Transcribe the following entries letter for letter, without the pictures.

-------- Dataset excerpts --------

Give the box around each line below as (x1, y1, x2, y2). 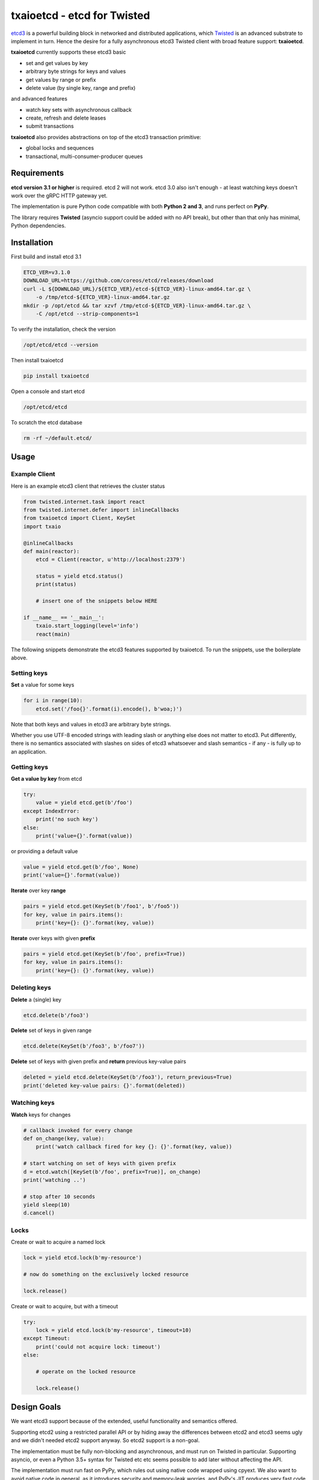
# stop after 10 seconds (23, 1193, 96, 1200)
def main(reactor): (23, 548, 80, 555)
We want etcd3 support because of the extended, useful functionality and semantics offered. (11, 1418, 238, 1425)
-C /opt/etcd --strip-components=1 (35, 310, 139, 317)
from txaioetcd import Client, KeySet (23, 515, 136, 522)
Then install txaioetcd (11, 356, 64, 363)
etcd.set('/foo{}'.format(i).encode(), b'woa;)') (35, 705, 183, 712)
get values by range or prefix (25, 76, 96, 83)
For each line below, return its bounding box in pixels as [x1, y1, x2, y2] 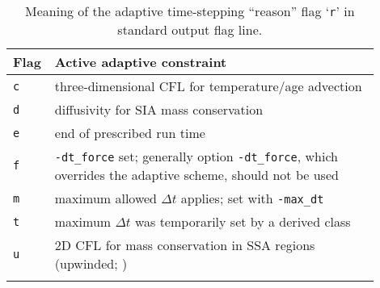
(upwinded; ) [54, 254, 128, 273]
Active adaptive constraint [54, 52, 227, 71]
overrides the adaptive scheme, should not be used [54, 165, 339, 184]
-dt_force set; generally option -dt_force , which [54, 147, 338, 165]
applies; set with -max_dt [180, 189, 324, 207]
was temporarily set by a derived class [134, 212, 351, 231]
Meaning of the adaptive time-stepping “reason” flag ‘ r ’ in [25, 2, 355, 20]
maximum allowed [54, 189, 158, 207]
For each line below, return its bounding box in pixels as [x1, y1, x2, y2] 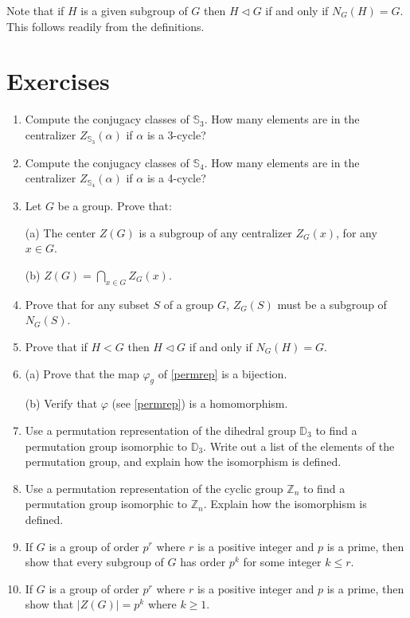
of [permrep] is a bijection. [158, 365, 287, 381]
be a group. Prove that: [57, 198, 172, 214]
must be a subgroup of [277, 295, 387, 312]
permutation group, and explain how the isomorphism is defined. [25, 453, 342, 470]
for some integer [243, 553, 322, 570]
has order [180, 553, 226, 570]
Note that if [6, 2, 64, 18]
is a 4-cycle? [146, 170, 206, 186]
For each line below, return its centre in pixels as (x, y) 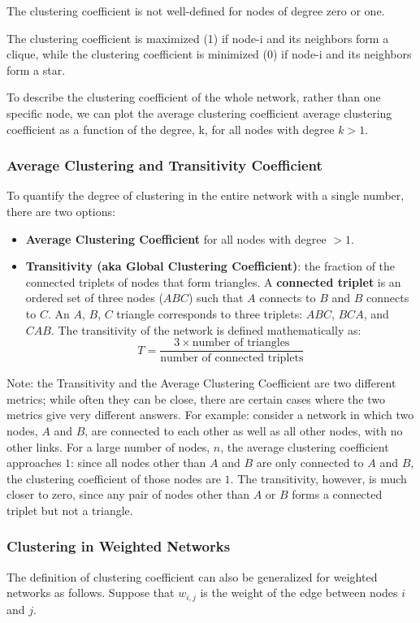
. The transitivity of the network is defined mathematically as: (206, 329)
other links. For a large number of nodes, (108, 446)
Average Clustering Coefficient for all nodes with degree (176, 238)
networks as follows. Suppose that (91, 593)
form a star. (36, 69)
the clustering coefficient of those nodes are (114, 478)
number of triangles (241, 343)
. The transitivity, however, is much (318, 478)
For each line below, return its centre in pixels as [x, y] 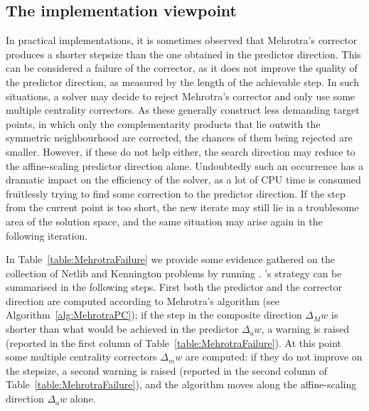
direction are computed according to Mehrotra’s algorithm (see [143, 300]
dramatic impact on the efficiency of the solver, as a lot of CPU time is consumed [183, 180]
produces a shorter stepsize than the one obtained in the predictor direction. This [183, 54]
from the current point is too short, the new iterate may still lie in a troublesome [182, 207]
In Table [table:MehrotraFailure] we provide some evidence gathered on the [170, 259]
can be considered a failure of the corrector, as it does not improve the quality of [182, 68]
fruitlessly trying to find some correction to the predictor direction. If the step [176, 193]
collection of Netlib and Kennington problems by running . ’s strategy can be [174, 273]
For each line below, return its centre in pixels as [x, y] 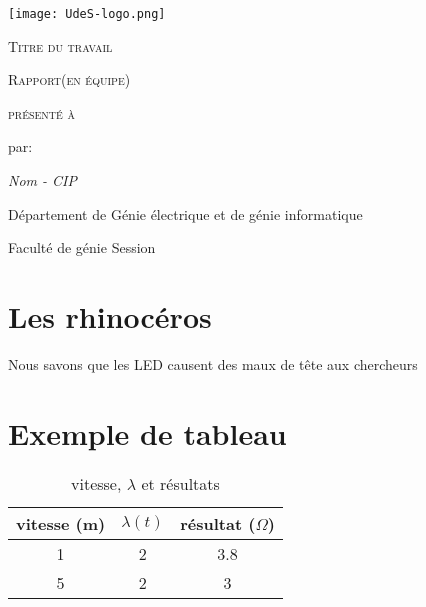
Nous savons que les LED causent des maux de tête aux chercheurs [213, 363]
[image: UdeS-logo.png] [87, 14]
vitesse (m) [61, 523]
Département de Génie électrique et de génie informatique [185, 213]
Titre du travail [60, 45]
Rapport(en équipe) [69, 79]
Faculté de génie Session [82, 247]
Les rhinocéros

--------

Solution to the problem.
Give the box around each line below as (x1, y1, x2, y2). 
# stop after 10 seconds (23, 1193, 96, 1200)
def main(reactor): (23, 548, 80, 555)
We want etcd3 support because of the extended, useful functionality and semantics offered. (11, 1418, 238, 1425)
-C /opt/etcd --strip-components=1 (35, 310, 139, 317)
from txaioetcd import Client, KeySet (23, 515, 136, 522)
Then install txaioetcd (11, 356, 64, 363)
etcd.set('/foo{}'.format(i).encode(), b'woa;)') (35, 705, 183, 712)
get values by range or prefix (25, 76, 96, 83)
For each line below, return its bounding box in pixels as [x1, y1, x2, y2] 
(upwinded; ) [54, 254, 128, 273]
Active adaptive constraint [54, 52, 227, 71]
overrides the adaptive scheme, should not be used [54, 165, 339, 184]
-dt_force set; generally option -dt_force , which [54, 147, 338, 165]
applies; set with -max_dt [180, 189, 324, 207]
was temporarily set by a derived class [134, 212, 351, 231]
Meaning of the adaptive time-stepping “reason” flag ‘ r ’ in [25, 2, 355, 20]
maximum allowed [54, 189, 158, 207]
For each line below, return its bounding box in pixels as [x1, y1, x2, y2] 
of [permrep] is a bijection. [158, 365, 287, 381]
be a group. Prove that: [57, 198, 172, 214]
must be a subgroup of [277, 295, 387, 312]
permutation group, and explain how the isomorphism is defined. [25, 453, 342, 470]
for some integer [243, 553, 322, 570]
has order [180, 553, 226, 570]
Note that if [6, 2, 64, 18]
is a 4-cycle? [146, 170, 206, 186]
For each line below, return its centre in pixels as (x, y) 
. The transitivity of the network is defined mathematically as: (206, 329)
other links. For a large number of nodes, (108, 446)
Average Clustering Coefficient for all nodes with degree (176, 238)
networks as follows. Suppose that (91, 593)
form a star. (36, 69)
the clustering coefficient of those nodes are (114, 478)
number of triangles (241, 343)
. The transitivity, however, is much (318, 478)
For each line below, return its centre in pixels as [x, y] 
direction are computed according to Mehrotra’s algorithm (see [143, 300]
dramatic impact on the efficiency of the solver, as a lot of CPU time is consumed [183, 180]
produces a shorter stepsize than the one obtained in the predictor direction. This [183, 54]
from the current point is too short, the new iterate may still lie in a troublesome [182, 207]
In Table [table:MehrotraFailure] we provide some evidence gathered on the [170, 259]
can be considered a failure of the corrector, as it does not improve the quality of [182, 68]
fruitlessly trying to find some correction to the predictor direction. If the step [176, 193]
collection of Netlib and Kennington problems by running . ’s strategy can be [174, 273]
For each line below, return its centre in pixels as [x, y] 
Nous savons que les LED causent des maux de tête aux chercheurs [213, 363]
[image: UdeS-logo.png] [87, 14]
vitesse (m) [61, 523]
Département de Génie électrique et de génie informatique [185, 213]
Titre du travail [60, 45]
Rapport(en équipe) [69, 79]
Faculté de génie Session [82, 247]
Les rhinocéros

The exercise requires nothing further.